The indication for stent grafting of descending TAAs needs to be based on the predictive operative risk that is lower than the risk of either conventional open repair or medical management. Consideration of a patient’s age, comorbidity, life expectancy, and quality of life is significant. Aneurysm morphology and adequacy for stent grafting along with operator experience are also relevant considerations. It is also important to remember that postprocedure surveillance involves routine CT scans, and aortic reintervention is commonly required.
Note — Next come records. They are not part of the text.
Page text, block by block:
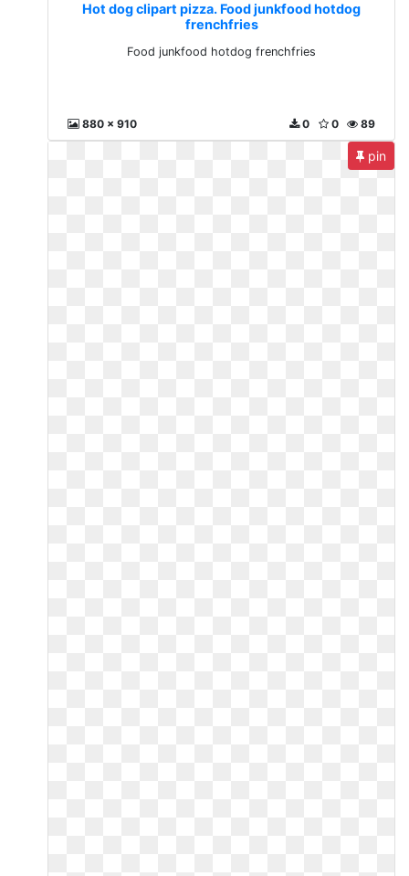
Hot dog clipart pizza. Food junkfood hotdog
frenchfries
Food junkfood hotdog frenchfries
880 x 910 89
0
0
pin

The Gore TAG phase II study provides the best currently available comparison of open versus surgical treatment of descending TAAs. In this nonrandomized trial, TAG devices were placed in 137 patients, and compared to an open surgical control of 94 patients, 44 were concurrent and 50 historical. Perioperative mortality was 2.1% with endografting and 11.7% with open surgery. A 30-day analysis of complications demonstrated a significantly lower incidence of spinal cord ischemia, 3% versus 14%; reduced respiratoryfailure, 4% versus 20%; and reduction of renal failure, 1% versus 13%. Peripheral vascular complications were higher in the endograft cohort, that is, 14% versus 4%. Follow-up at 1 and 2 years demonstrated an endoleak rate of 6 and 9%, respectively, and reintervention in three endograft patients at 2 years. No reintervention was required in the surgical group. No difference in overall mortality was observed at 2 years by Kaplan-Meier analysis. Additional data have been forthcoming from a number of industry-sponsored trials. The VALOR trial using Medtronics Talent device completed enrollment in 2005. The PIVITOL group consisted of patients with degenerative thoracic aneurysms who were considered to be at low-to-moderate
risk for surgical repair. Thirty-day mortality was 2.1% with a paraplegia rate of 1.5% and a stroke rate of 3.6%. All-cause mortality was reported at 1 year of 16.1 % with aneurysm-related death of 3.1 %. The STARZ trial was sponsored by Cook and used the Zenith TX2 endograft device. Enrollment was completed in 2006. Thirty-day mortality was 1.9% compared to 5.7% in the surgical control. Major preoperative events were also lower in the endograft group, 2.5% versus 7.1%. The incidence of paraplegia was 1.3% in the stent-graft group compared to 5.7% in the control group.